Research Unit5 Islamic
History and Culture
The abstract of her Report is as follows
Pilgrimage sites in the early Ottoman state: the problem of
interrelation of Islam and Christianity
- The conquest of Asia Minor by the Muslim Seljuqid dynasty in
the eleventh century and the emergence of Turkic principalities
here in the thirteenth century, which were formed after the Mongol
invasion to Asia Minor, contributed to the creation in this region
of a special type of religious culture in which Islam and
Christianity not only co-existed, but influenced each other
greatly.
- The main channel of the considerable religious and cultural
interrelation, which took place in this region, were Sufi orders
(tariqat) and Sufi teachings which embraced numerous elements of
ancient cults, mythology, and popular beliefs characteristic of
Asia Minor.
- The saintworship, as well as pilgrimage to the saints shrines,
occupied a significant place in this Muslim-Christian symbiosis.

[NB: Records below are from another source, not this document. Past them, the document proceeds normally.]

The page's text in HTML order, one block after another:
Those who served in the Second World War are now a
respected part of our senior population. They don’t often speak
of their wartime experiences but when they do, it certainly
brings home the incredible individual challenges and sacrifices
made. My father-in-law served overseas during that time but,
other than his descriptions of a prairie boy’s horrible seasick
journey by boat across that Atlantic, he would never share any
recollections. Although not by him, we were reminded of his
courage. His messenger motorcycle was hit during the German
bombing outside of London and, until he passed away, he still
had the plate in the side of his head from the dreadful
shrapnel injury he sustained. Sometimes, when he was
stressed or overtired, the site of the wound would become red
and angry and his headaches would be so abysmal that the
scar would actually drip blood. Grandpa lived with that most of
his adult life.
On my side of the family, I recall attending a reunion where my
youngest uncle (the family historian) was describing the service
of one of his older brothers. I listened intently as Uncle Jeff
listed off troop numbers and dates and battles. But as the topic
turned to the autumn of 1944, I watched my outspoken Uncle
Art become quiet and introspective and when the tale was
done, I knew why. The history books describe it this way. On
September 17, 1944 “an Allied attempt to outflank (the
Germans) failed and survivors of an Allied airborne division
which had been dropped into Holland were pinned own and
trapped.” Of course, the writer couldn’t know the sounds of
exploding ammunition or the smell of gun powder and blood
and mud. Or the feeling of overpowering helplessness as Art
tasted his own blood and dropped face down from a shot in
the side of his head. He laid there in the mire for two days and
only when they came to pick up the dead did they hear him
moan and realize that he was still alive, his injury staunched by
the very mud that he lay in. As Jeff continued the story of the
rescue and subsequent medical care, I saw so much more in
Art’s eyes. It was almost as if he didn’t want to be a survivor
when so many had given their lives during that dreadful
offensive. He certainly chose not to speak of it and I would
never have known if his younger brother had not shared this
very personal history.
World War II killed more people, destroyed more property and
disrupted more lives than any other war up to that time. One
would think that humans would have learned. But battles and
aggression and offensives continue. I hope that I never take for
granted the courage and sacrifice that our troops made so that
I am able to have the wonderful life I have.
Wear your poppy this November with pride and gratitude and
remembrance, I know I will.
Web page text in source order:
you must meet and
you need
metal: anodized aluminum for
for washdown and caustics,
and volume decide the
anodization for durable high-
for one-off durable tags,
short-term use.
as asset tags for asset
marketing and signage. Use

Derivated from the ancestors cult, the pilgrimage to the tombs of
saints was greatly developed by the Muslims who had elaborated,
within Sufi teachings, the whole doctrine of saintship and its
miraculous effect on the lives of the true believers.
- Despite the phenomenon has been vastly elucidated by many
Islamicists, saintworship and pilgrimage to saints tombs, being
regarded from the historical viewpoint, namely, in the connection
with the early history of the Ottoman state, enable the scholar to
reveal not only the substratum components of the tradition of
saintworship, but also the concrete forms and contents of this
religious practice in the epoch of most close interrelation of
Islam and Christianity in the Ottoman lands of Asia Minor.